Work order:
Omit the pictures and output exactly the lines from the start of the entries through the line containing "rate. The A-C".

(Saved entries)
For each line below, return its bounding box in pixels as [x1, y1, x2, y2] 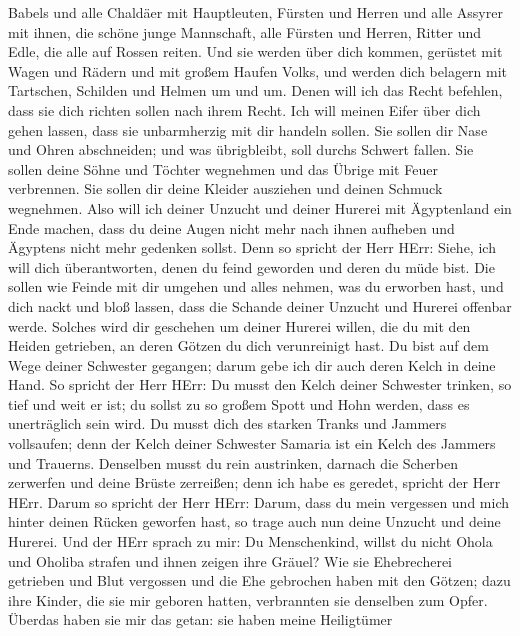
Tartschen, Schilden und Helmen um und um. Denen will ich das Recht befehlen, [8, 80, 503, 101]
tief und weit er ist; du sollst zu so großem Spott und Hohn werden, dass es [8, 393, 470, 414]
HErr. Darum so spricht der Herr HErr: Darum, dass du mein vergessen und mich [8, 491, 510, 512]
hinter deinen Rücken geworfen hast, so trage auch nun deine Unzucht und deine [8, 511, 501, 532]
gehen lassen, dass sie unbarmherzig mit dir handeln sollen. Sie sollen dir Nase [8, 119, 488, 140]
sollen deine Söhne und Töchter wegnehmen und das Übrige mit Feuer [8, 158, 438, 179]
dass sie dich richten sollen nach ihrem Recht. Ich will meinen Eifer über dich [8, 99, 481, 120]
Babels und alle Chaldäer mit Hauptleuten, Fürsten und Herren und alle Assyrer [8, 2, 503, 22]
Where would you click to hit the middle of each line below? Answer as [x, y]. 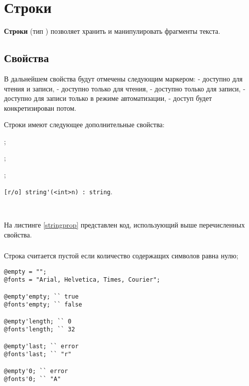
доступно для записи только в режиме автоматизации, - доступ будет [108, 98]
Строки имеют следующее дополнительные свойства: [84, 124]
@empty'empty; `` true [41, 296]
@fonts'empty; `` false [43, 305]
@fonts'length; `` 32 [40, 330]
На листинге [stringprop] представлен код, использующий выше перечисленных [124, 224]
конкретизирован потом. [40, 108]
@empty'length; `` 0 [38, 321]
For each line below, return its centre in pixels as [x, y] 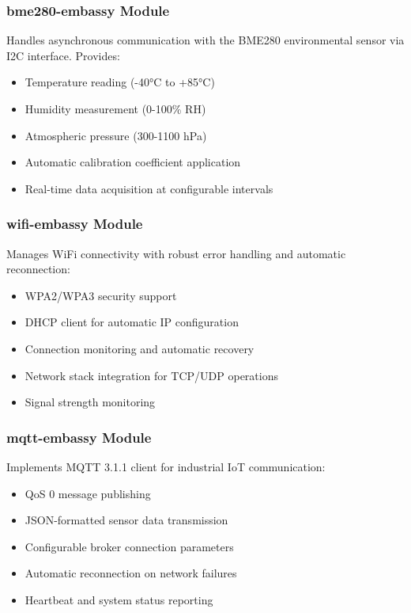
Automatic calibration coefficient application [133, 162]
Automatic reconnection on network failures [131, 573]
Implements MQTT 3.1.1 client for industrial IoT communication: [166, 466]
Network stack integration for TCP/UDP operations [151, 375]
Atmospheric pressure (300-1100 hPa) [116, 135]
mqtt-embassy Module [79, 437]
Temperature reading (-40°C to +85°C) [120, 82]
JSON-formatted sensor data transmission [126, 520]
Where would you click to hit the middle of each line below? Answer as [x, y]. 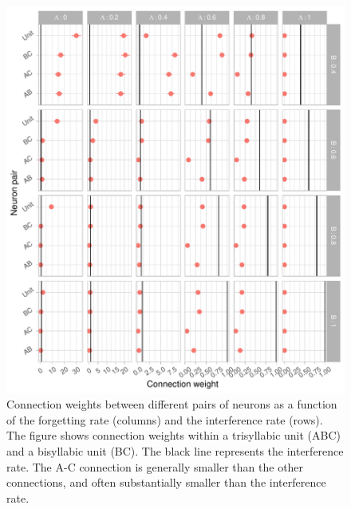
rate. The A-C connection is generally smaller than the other [155, 466]
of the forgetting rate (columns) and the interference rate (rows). [165, 419]
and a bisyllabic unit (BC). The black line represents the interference [175, 450]
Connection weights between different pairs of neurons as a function [172, 404]
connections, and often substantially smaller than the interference [166, 482]
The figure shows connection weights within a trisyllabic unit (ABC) [174, 435]
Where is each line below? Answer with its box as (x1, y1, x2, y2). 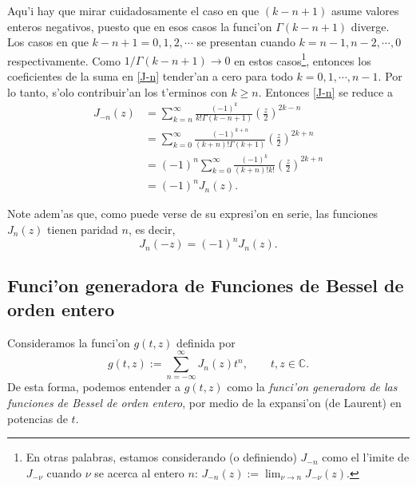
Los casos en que (7, 34, 89, 50)
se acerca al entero (94, 464, 184, 481)
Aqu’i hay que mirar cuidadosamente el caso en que (7, 2, 260, 18)
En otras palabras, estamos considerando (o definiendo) (26, 449, 297, 465)
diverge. (351, 18, 390, 34)
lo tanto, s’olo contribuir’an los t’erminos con (7, 83, 228, 100)
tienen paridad (47, 221, 118, 237)
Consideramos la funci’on (7, 334, 130, 350)
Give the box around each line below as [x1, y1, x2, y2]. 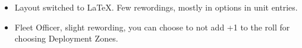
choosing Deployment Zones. [14, 32, 118, 44]
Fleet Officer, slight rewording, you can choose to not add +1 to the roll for [14, 20, 290, 33]
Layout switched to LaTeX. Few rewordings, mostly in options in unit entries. [14, 1, 298, 13]
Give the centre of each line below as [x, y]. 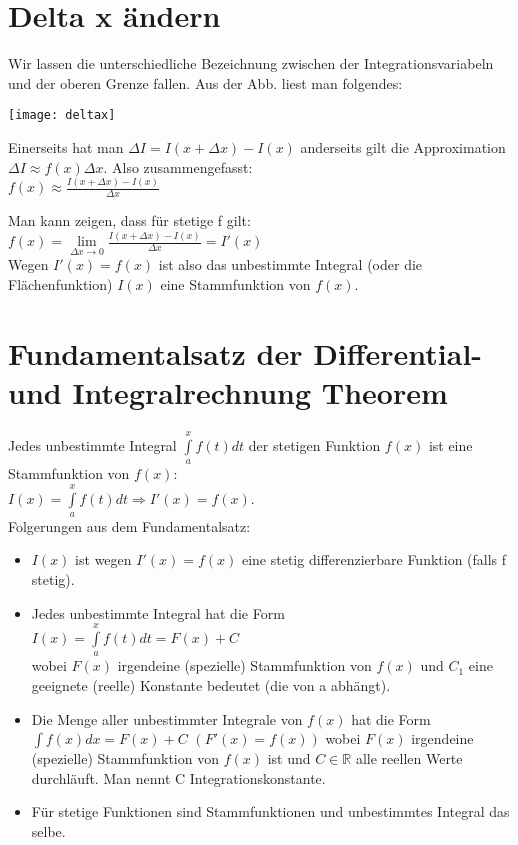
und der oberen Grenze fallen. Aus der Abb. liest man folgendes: [205, 82]
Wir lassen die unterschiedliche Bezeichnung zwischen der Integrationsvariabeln [251, 63]
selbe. [48, 831]
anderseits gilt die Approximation [403, 146]
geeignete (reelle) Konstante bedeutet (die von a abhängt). [211, 685]
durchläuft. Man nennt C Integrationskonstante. [178, 777]
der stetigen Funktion [314, 444]
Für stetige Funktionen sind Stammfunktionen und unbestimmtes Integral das [270, 811]
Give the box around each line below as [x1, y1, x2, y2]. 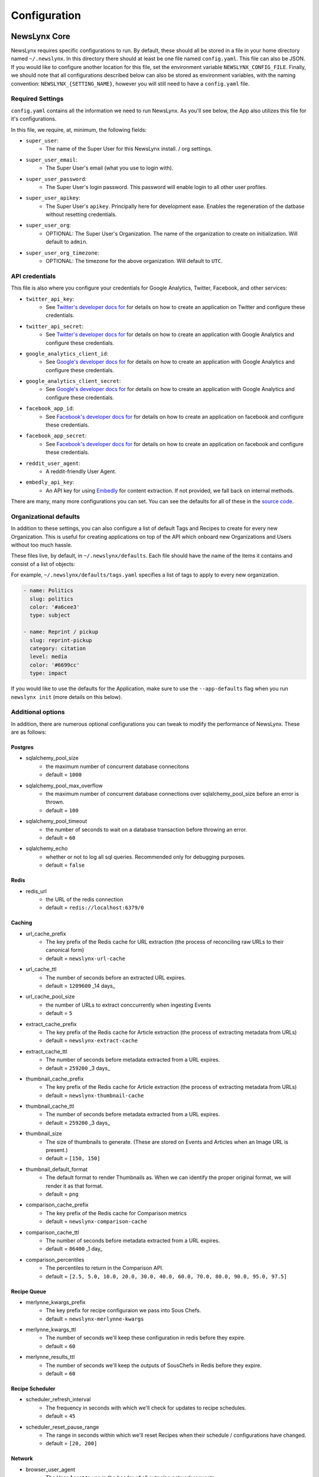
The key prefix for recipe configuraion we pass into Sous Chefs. [45, 1307, 201, 1314]
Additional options [11, 708, 65, 716]
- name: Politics [23, 587, 74, 594]
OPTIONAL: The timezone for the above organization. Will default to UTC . [45, 258, 223, 265]
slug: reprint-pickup [30, 637, 93, 643]
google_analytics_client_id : [25, 350, 109, 357]
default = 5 [45, 1010, 73, 1017]
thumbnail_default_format [25, 1166, 88, 1173]

Response to this task:
For each line below, return its bounding box in pixels as [x1, y1, x2, y2] 
Tartschen, Schilden und Helmen um und um. Denen will ich das Recht befehlen, [8, 80, 503, 101]
tief und weit er ist; du sollst zu so großem Spott und Hohn werden, dass es [8, 393, 470, 414]
HErr. Darum so spricht der Herr HErr: Darum, dass du mein vergessen und mich [8, 491, 510, 512]
hinter deinen Rücken geworfen hast, so trage auch nun deine Unzucht und deine [8, 511, 501, 532]
gehen lassen, dass sie unbarmherzig mit dir handeln sollen. Sie sollen dir Nase [8, 119, 488, 140]
sollen deine Söhne und Töchter wegnehmen und das Übrige mit Feuer [8, 158, 438, 179]
dass sie dich richten sollen nach ihrem Recht. Ich will meinen Eifer über dich [8, 99, 481, 120]
Babels und alle Chaldäer mit Hauptleuten, Fürsten und Herren und alle Assyrer [8, 2, 503, 22]
Where would you click to hit the middle of each line below? Answer as [x, y]. 
доступно для записи только в режиме автоматизации, - доступ будет [108, 98]
Строки имеют следующее дополнительные свойства: [84, 124]
@empty'empty; `` true [41, 296]
@fonts'empty; `` false [43, 305]
@fonts'length; `` 32 [40, 330]
На листинге [stringprop] представлен код, использующий выше перечисленных [124, 224]
конкретизирован потом. [40, 108]
@empty'length; `` 0 [38, 321]
For each line below, return its centre in pixels as [x, y] 
Automatic calibration coefficient application [133, 162]
Automatic reconnection on network failures [131, 573]
Implements MQTT 3.1.1 client for industrial IoT communication: [166, 466]
Network stack integration for TCP/UDP operations [151, 375]
Atmospheric pressure (300-1100 hPa) [116, 135]
mqtt-embassy Module [79, 437]
Temperature reading (-40°C to +85°C) [120, 82]
JSON-formatted sensor data transmission [126, 520]
Where would you click to hit the middle of each line below? Answer as [x, y]. 
rate. The A-C connection is generally smaller than the other [155, 466]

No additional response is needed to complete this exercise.